What is expected:
Only certain lines below are wanted: those starting at the line containing "below (334, 571)" and ending at the line containing "(GBM), which is", both included, each retyped exactly.

────

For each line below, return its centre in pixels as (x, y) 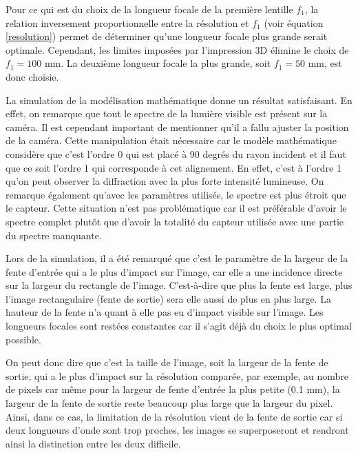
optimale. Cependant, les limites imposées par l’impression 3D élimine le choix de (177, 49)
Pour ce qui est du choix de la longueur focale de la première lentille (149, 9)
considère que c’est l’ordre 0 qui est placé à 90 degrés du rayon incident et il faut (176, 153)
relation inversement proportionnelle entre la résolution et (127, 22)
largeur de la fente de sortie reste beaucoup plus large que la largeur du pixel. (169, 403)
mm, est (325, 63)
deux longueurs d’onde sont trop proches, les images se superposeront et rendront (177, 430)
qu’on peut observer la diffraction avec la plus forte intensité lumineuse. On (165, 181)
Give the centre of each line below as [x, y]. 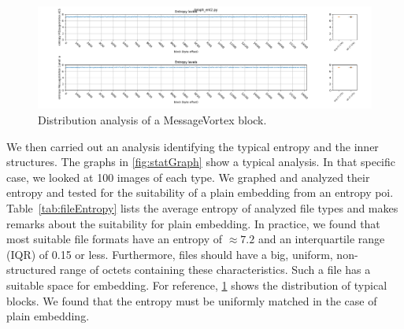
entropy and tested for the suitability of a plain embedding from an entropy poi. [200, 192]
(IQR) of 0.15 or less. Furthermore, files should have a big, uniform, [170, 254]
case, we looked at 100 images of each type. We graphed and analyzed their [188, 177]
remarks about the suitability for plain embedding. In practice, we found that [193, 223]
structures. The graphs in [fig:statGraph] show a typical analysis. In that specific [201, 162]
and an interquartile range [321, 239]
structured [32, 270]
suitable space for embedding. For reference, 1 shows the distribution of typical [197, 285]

────

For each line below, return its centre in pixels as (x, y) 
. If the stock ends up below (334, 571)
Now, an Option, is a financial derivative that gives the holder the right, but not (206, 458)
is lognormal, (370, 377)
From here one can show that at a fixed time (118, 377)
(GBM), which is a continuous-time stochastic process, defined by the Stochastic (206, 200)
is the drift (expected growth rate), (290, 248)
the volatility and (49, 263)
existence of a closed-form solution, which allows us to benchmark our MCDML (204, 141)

────

Output for this task:
. If the stock ends up below (334, 571)
Now, an Option, is a financial derivative that gives the holder the right, but not (206, 458)
is lognormal, (370, 377)
From here one can show that at a fixed time (118, 377)
(GBM), which is a continuous-time stochastic process, defined by the Stochastic (206, 200)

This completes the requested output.